Titan K, Titan M, Titan P, Titan V…
that would also make the naming closer to the Quadro cards (K6000, M6000) and avoid the messy confusion we will get now.
More important question though: How many FP16 units per SM are in GP102?
15.3 B transistors on the P100 (due to FP16v2? Here also the HBM and NVLINK interfaces have to be taken into account)
11.0 B transistors on the GP102 (52%, probably just cache, memory interface and additional SMs)
7.2 B transistros on the GP104
4.4 B transistors on the GP106
Transistor count suggests the GP102 is approx. GP104+GP106 big (the math adds up).
I guess this would suggest also one FP16 unit per SM on the Titan X?
Was nVidia not able to put 24 GB of GDDR5X on that card for that price tag?
i’m think that gp102 has the same 6.1 arch and 3840 alus. but yields are yet low, so they disabled two SMs. as process will mature, i think it will be renamed to Ti, and real titan arrives - with all 3840 alus, 24 GB and $1000 price
@SvenMeyer
Probably the same, seems like GP102 is SM61.
Here, nVidia only talks about FP32 and INT8 performance, suggesting this is just an upscaled GP104:
Since they mention deep learning, I’m sure they would have mentioned fast FP16 if it would exist.
For comparison Titan X has 44 TOP INT8, 1080 has 33 TOP INT8
Hi,
I was looking on the posts on FP16 on GTX 1080 and Titan.
I am wondering what is the cost of casting the FP16 data in FP32, in order to use the fast calculation capacity?
Our idea is to use FP16, to reduce memory requirements but to use FP32 for computation.
Our system is limited mainly by memory transfers.
Is it a reasonable approach?
It’s absolutely supported and does indeed relieve memory throughput bottleneck compute. A new header file in CUDA 7.5 cuda_fp16.h has routines for packing and unpacking from a word. There’s also an packed-FP16 SGEMM in 7.5+ cuBLAS called SGEMMex which uses FP32 math on the packed fp16 format. That’s different than HGEMM which does packed fp16x2 math natively on P100 and X1.

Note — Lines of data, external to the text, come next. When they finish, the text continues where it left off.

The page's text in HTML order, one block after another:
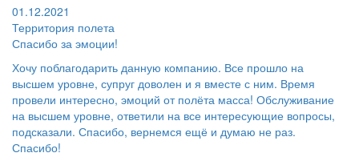
01.12.2021
Территория полета
Спасибо за эмоции!
Хочу поблагодарить данную компанию. Все прошло на
высшем уровне, супруг доволен и я вместе с ним. Время
провели интересно, эмоций от полёта масса! Обслуживание
на высшем уровне, ответили на все интересующие вопросы,
подсказали. Спасибо, вернемся ещё и думаю не раз.
Спасибо!

Note that there is a performance bug in fp16 → fp32 in cuda 8 rc and consumer pascal hardware. The bug has been fixed but it’s waiting on the next 8.0 release.
So I bought 1080GTX and I’m disappointed about FP16, would know that before I would buy Tesla X (Pascal version).
Is there a chance that Nvidia will “fix” issue with FP16 for 1080GTX and we will get double performance over FP32 or should I just change this card to Tesla X while I can ?
My apologies if I missed that information in earlier posts.
consumer cards and most professional cards drops 90% of fp64/16 hardware to boost fp32 performance. you can do nothing on software level to fix that. only way is to buy P100-based cards, and afair only one way to do it now is to buy $100K monster
Hello Guys,
I seek your help. If may I ask, I have a question.
How the hell did you get to run these beast under your control? I tried to tame the with driver, but I cant run them, only on X.Org X.
Would you help me to run my GTX1070 Windforce on any kind of linux?
Hello Guys,
I seek your help. If may I ask, I have a question.
How the hell did you get to run these beast under your control? I tried to tame the with driver, but I cant run them, only on X.Org X.
Would you help me to run my GTX1070 Windforce on any kind of linux?